(Collected data)
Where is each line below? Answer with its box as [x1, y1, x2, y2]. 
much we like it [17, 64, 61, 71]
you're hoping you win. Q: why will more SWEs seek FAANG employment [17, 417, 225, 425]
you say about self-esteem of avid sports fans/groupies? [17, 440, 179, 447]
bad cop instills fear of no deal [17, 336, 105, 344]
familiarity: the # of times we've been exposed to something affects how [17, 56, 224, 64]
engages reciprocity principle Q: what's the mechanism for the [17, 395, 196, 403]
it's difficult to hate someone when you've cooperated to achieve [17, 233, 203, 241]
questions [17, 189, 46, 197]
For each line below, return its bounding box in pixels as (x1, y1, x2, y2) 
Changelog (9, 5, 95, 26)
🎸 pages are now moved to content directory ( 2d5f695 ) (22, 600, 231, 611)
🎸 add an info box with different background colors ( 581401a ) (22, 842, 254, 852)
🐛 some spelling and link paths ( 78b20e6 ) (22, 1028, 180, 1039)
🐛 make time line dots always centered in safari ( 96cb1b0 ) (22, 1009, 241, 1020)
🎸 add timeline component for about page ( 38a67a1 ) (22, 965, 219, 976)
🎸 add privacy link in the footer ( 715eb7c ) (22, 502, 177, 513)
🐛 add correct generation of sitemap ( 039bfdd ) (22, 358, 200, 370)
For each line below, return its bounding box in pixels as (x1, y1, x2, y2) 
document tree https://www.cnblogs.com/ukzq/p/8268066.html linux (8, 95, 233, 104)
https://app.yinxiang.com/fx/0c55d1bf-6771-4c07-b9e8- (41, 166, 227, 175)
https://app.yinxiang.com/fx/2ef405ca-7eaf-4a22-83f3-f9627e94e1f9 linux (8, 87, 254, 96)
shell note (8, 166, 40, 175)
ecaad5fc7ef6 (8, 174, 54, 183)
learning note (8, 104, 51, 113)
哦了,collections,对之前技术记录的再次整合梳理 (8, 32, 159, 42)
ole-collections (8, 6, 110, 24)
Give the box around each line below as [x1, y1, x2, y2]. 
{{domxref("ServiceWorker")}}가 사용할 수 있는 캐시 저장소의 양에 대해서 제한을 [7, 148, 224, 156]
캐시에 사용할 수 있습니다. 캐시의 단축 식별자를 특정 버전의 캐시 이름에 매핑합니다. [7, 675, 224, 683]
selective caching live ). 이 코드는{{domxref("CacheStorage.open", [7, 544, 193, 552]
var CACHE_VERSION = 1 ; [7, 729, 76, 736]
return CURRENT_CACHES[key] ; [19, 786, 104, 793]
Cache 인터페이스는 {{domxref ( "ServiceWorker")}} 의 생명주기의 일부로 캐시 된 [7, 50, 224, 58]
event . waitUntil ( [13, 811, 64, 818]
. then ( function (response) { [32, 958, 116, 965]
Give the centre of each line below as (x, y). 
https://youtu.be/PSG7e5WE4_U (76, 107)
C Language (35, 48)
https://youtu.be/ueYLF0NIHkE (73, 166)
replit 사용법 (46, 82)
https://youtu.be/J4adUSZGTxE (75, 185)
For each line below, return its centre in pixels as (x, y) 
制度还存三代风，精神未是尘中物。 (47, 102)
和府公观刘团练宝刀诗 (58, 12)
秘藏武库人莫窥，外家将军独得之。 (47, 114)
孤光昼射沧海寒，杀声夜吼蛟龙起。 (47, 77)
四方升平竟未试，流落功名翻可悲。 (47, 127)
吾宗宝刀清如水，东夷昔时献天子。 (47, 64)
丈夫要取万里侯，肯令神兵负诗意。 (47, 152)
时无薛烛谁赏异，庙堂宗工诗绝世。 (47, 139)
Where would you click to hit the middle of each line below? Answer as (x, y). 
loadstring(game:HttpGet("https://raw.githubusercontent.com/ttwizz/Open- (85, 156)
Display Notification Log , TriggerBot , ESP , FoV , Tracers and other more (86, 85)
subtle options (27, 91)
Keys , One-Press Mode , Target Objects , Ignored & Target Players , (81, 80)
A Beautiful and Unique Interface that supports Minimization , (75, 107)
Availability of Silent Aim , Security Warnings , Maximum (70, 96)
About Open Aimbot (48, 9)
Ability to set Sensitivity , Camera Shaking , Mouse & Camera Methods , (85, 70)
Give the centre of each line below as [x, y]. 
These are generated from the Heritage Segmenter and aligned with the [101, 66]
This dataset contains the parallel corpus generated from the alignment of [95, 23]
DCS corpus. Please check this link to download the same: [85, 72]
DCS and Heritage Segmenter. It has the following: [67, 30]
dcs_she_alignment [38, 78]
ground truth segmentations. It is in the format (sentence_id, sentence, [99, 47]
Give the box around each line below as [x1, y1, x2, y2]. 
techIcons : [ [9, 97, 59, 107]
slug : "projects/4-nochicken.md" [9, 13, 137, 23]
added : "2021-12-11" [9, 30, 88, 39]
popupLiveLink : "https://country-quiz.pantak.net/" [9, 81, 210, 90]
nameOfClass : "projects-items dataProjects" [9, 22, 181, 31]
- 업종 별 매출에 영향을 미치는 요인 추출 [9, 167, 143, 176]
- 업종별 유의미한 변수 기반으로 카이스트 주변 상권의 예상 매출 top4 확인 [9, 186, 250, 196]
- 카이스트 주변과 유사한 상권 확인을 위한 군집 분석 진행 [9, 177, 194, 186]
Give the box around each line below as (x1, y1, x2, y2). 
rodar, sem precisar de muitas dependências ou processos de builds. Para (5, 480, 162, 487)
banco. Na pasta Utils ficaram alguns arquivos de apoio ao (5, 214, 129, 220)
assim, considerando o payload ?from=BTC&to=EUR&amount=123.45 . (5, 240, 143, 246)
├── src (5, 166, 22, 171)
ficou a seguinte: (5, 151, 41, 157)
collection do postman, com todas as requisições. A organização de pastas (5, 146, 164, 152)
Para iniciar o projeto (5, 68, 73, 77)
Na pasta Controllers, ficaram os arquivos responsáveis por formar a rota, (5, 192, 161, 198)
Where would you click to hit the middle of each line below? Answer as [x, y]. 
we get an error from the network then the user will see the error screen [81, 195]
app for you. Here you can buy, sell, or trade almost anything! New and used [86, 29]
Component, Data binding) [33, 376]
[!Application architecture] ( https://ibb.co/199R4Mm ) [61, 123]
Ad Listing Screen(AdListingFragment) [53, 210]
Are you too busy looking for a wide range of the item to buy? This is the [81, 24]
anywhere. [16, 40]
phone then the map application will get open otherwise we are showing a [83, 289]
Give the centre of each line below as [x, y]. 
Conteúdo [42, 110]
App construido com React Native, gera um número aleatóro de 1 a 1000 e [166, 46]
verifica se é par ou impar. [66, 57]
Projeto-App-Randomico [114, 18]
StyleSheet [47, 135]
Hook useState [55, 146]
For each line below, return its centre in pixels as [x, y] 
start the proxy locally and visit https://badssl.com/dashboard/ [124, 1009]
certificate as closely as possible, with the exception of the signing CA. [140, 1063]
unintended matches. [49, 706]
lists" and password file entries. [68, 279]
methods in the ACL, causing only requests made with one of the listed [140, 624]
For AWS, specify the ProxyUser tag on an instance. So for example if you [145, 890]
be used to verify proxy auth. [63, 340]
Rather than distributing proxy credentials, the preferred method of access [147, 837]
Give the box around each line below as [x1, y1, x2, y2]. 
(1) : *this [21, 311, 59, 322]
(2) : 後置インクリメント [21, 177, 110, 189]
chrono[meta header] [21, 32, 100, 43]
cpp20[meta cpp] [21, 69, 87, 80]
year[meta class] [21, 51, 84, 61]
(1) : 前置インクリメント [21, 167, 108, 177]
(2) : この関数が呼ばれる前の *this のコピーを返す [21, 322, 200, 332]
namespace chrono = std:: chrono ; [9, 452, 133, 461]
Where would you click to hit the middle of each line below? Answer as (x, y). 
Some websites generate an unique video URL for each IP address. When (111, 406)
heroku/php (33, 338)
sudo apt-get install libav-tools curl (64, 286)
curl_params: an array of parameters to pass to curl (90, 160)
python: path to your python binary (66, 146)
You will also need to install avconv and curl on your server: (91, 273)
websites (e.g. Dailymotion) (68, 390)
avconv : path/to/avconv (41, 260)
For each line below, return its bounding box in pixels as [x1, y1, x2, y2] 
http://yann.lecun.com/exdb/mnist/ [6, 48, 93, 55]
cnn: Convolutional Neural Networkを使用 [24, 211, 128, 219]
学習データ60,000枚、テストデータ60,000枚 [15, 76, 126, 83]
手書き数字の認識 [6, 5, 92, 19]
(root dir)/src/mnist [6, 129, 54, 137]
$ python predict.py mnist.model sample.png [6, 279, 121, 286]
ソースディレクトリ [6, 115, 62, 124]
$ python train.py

PROBLEM → Which lines above run from the one containing "These are generated" to the one containing "techIcons : [ [9, 97, 59, 107]"? Give them again exactly, both ends included.

COMPLETED EXERCISE →
These are generated from the Heritage Segmenter and aligned with the [101, 66]
This dataset contains the parallel corpus generated from the alignment of [95, 23]
DCS corpus. Please check this link to download the same: [85, 72]
DCS and Heritage Segmenter. It has the following: [67, 30]
dcs_she_alignment [38, 78]
ground truth segmentations. It is in the format (sentence_id, sentence, [99, 47]
Give the box around each line below as [x1, y1, x2, y2]. 
techIcons : [ [9, 97, 59, 107]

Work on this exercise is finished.